112.5
Research Context and the Production of Paradigms and Theories of Development.

Wednesday, 13 July 2016: 09:55
Location: Hörsaal III (Neues Institutsgebäude (NIG))
Oral Presentation
Kate WILLIAMS, The University of Cambridge, United Kingdom
This paper will examine the ways in which research context, particularly funding and evaluation, influences the production of paradigms and theories of development. Knowledge production in policy/practice-focused research institutions is a topic of growing international interest. However, there is limited work that considers specific intellectual fields across organisational contexts and across countries.

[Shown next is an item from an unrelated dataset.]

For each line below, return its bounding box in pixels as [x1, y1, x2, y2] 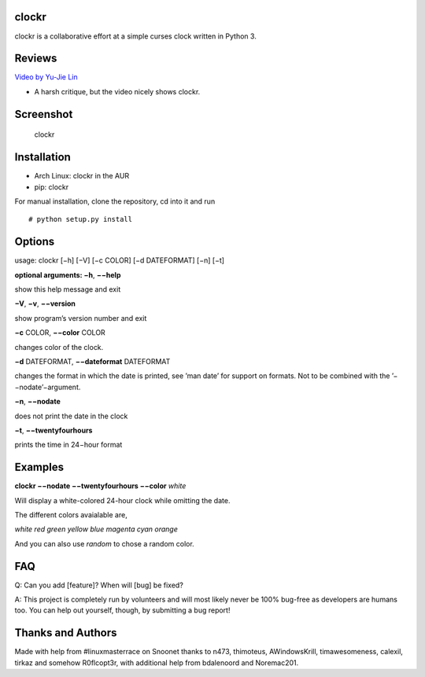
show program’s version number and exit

The paper will focus on the field of international development, where major changes in government, private sector and private foundation funders have accompanied changes in the organisation of research institutions. The study considers how the positions, strategies and intellectual interventions of development research institutions are influenced by research context, especially research funding and evaluation. Based on fieldwork with three research contexts - universities, think tanks and bi/multilaterals - across the UK, US and Australia, the project uses three types of analyses: (i) case studies of 12 institutions (ii) quantitative evaluation of research outputs and (iii) discursive analysis of 72 semi-structured interviews. The project considers how research context affects the type of research that is pursued, disseminated, translated into policy or practice and ultimately transformed into the enduring theories and paradigms in the field, as well as how researchers and institutions position themselves in this context. Comparing across contexts and countries, my approach focuses on the ways diverse development research organisations must negotiate institutional alliances, economic constraints and intellectual resources in order to establish their reputation and symbolic capital. I argue that institutions create intellectual change by establishing their location within the ‘spaces’ between institutional contexts, positioning themselves through the voice of their experts in public interventions. Utilising insights from sociology of knowledge and sociology of intellectual interventions, the paper elaborates the challenges of knowledge production in the context of global political economic changes.